Grüße und danke im Vorraus,
Jacob


----------



## X-CosmicBlue (26. Februar 2014)

Lösch mal die ClientRegistry.blob...


----------



## Jayhawk (27. Februar 2014)

Die existiert bei mir nicht. Könnte evtl. daran liegen, dass ich Steam neu installiert habe und mich auf diesem Rechner noch nicht einmal anmelden konnte und die Datei erst durch die erste Anmeldung erstellt wird?!


----------



## X-CosmicBlue (27. Februar 2014)

Äh...ja 
Hast Du eventuell das bei Steam so eingestellt, das der Rechner erst ligitimiert werden muß? Dann solltest Du eine E-Mail mit einer Kennzahl erhalten haben...aber dann gäbe es keine Fehlermeldung.
Hm...nochmal Steam neuinstallieren?


----------



## Nemesis_AS (27. Februar 2014)

Doch, 
Bei mir gab es auch auf dem neuen Rechner erst die Fehlermeldung und das Benutzername oder Passwort falsch sind. 
Beides nicht der Fall
Auch eine Mail kam in meinem Fall nicht automatisch, sowie auch keine Geheime Frage gestellt wurde.
Einzig die Option "Alten Account abrufen" hat geholfen!
Damit wurde das Passwort zurückgesetzt und darauf hin gab es dann auch die Mail zum verifizieren des neuen Rechners.
Keine Ahnung was bei denen manchmal schief läuft, zumindest klappt jetzt wieder alles

Mit freundlichen Grüßen


----------



## Jayhawk (28. Februar 2014)

Ich kann mir nicht vorstellen, das das Problem mit meinem Account zusammen hängt, denn ich kann mich erstens ganz normale im Browser anmelden und kann mich zweitens auch mit einem anderen Konto nicht bei Steam anmelden...


----------



## Falador (1. März 2014)

Hey,

Das Prob hatte ich auch als ich Stream 1 zu 1 von externe auf neuen Rechner kopiert habe.

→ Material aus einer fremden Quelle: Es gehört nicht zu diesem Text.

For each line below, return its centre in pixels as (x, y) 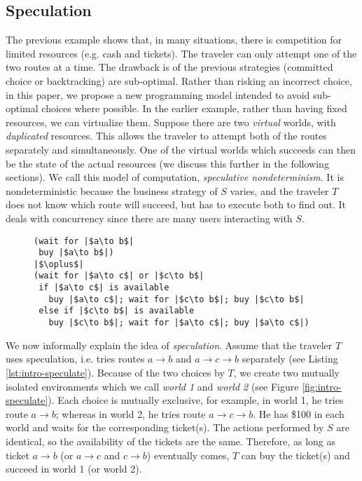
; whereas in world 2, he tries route (131, 413)
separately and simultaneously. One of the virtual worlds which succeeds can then (181, 149)
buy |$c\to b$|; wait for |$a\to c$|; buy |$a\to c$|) (179, 323)
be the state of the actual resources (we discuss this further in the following (167, 163)
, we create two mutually (286, 372)
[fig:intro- (322, 386)
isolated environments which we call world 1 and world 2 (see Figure (152, 386)
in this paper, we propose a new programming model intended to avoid (158, 94)
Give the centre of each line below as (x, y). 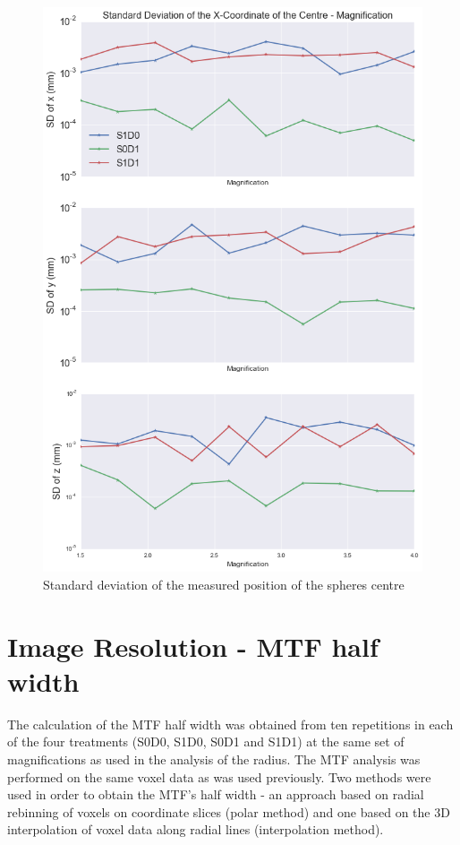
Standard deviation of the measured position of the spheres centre (224, 584)
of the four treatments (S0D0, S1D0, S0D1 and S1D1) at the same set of (206, 742)
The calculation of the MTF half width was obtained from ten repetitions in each (230, 724)
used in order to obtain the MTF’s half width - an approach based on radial (216, 794)
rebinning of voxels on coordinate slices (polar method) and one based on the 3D (229, 811)
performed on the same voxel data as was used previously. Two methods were (219, 776)
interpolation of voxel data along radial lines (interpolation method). (196, 829)
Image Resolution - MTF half (193, 646)

Deinstalliere Steam (Vorsicht Ordner Steam Apps sichern)
Dann neu installieren ohne Steam Apps in den frischen Steam zu ziehen
Wenn jetzt alles i.o war Steam Apps rüber ziehen wenn das nicht geklappt hat noch nicht rüber ziehen und Passwort reset machen danach wird dein jetziger pc frei gegeben und müsste klappen.


Hoffe hilft


Grüße
Fala


----------



## Cyrus10000 (2. März 2014)

Steam spackt aber in letzter Zeit auch sehr gern mal rum. Keine Verbindung heisst bei mir zu 99% Steam ist überlastet.


----------



## Falador (2. März 2014)

Jetzt mal ganz ehrlich?

Damals fand ich es sch... Das man für
Für offline Spiele eine inet Verbindung brauchte
Aber was heut zutage alles abgeht mit Steam,uply etc mü.. Das regt mich als user min 1x die Woche auf
Es geht nur noch um Kommerz man kann nicht mal in Ruhe zocken ,hehe

Könnte natürlich auch an der Verbindung Liegen wenn das prob aber dauerhaft anliegt würde es Schätzungsweise aber am authorisierungsserver liegen der deine hardwareschlüssel nicht rein läßt so nach dem Motto

Du kooommmscht hierrrrr net rein


----------



## Jayhawk (5. März 2014)

Natürlich geht es um "kommerz", ich verlange auch keinen Idealismus bei der Programmierung von aaa Titeln. Was ich aber verlange, ist das Software, die ich bezahlt habe, einwandfrei funktioniert und das ist in letzter Zeit immer seltener der Fall. Aber das ist ein anderes Thema.

Wie gesagt: Eine Neuinstallation schafft keine Abhilfe. Ich bin mit meinem Latein am Ende. Hier im Forum scheint es noch ein ähnliches Problem zu geben, immer dass der Kram nicht einfach mal funktionieren kann 

http://extreme.pcgameshardware.de/i...m-verbindet-sich-nicht-mit-spiel-servern.html


----------



## Otep (5. März 2014)

Also ich habe das immer wenn ich Steam starte... beim zweiten versuch klappt es dann immer


----------